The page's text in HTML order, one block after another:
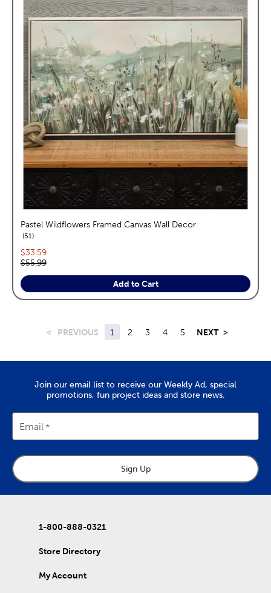
Pastel Wildflowers Framed Canvas Wall Decor
51reviews
Current price:
$33.59
Original price:
$55.99
Add to Cart
< PREVIOUS 1 2 3 4 5 NEXT >
Join our email list to receive our Weekly Ad, special
promotions, fun project ideas and store news.
Email
Sign Up
1-800-888-0321
Store Directory
My Account
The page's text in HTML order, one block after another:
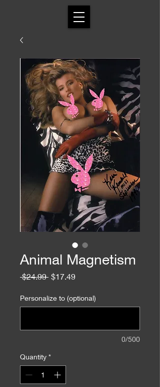
Animal Magnetism
$24.99 Regular
$17.49Sale
Personalize to (optional)
0/500
Quantity *
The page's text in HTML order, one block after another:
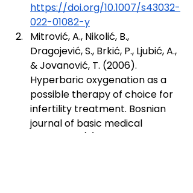
https://doi.org/10.1007/s43032-
022-01082-y
Mitrović, A., Nikolić, B.,
Dragojević, S., Brkić, P., Ljubić, A.,
& Jovanović, T. (2006).
Hyperbaric oxygenation as a
possible therapy of choice for
infertility treatment. Bosnian
journal of basic medical
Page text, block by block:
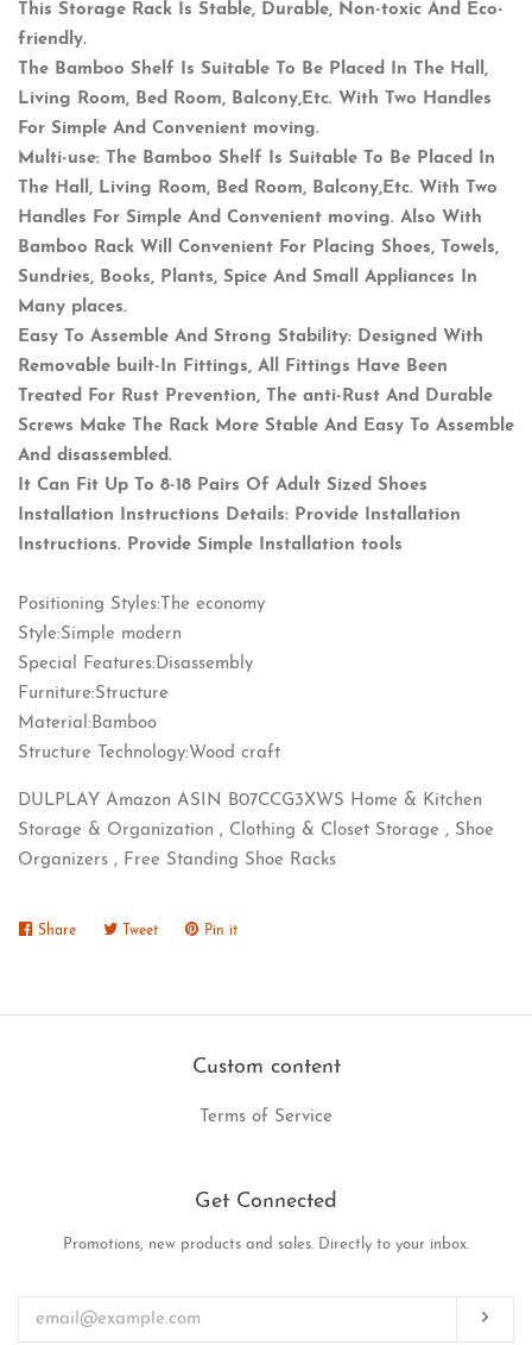
This Storage Rack Is Stable, Durable, Non-toxic And Eco-
friendly.
The Bamboo Shelf Is Suitable To Be Placed In The Hall,
Living Room, Bed Room, Balcony,Etc. With Two Handles
For Simple And Convenient moving.
Multi-use: The Bamboo Shelf Is Suitable To Be Placed In
The Hall, Living Room, Bed Room, Balcony,Etc. With Two
Handles For Simple And Convenient moving. Also With
Bamboo Rack Will Convenient For Placing Shoes, Towels,
Sundries, Books, Plants, Spice And Small Appliances In
Many places.
Easy To Assemble And Strong Stability: Designed With
Removable built-In Fittings, All Fittings Have Been
Treated For Rust Prevention, The anti-Rust And Durable
Screws Make The Rack More Stable And Easy To Assemble
And disassembled.
It Can Fit Up To 8-18 Pairs Of Adult Sized Shoes
Installation Instructions Details: Provide Installation
Instructions. Provide Simple Installation tools
Positioning Styles:The economy
Style:Simple modern
Special Features:Disassembly
Furniture:Structure
Material:Bamboo
Structure Technology:Wood craft
DULPLAY Amazon ASIN B07CCG3XWS Home & Kitchen
Storage & Organization , Clothing & Closet Storage , Shoe
Organizers , Free Standing Shoe Racks
Share Share
TweetTweet
Pin it
Custom content
Terms of Service
Get Connected
Enter
email
Promotions, new products and sales. Directly to your inbox.

= = = =

■ **Exercise brief**
In the listing above, take the line containing "Structure Technology:Wood craft" as the start and write out every line through the last one exactly, with nothing added.

■ **Exercise answer**
Structure Technology:Wood craft
DULPLAY Amazon ASIN B07CCG3XWS Home & Kitchen
Storage & Organization , Clothing & Closet Storage , Shoe
Organizers , Free Standing Shoe Racks
Share Share
TweetTweet
Pin it
Custom content
Terms of Service
Get Connected
Enter
email
Promotions, new products and sales. Directly to your inbox.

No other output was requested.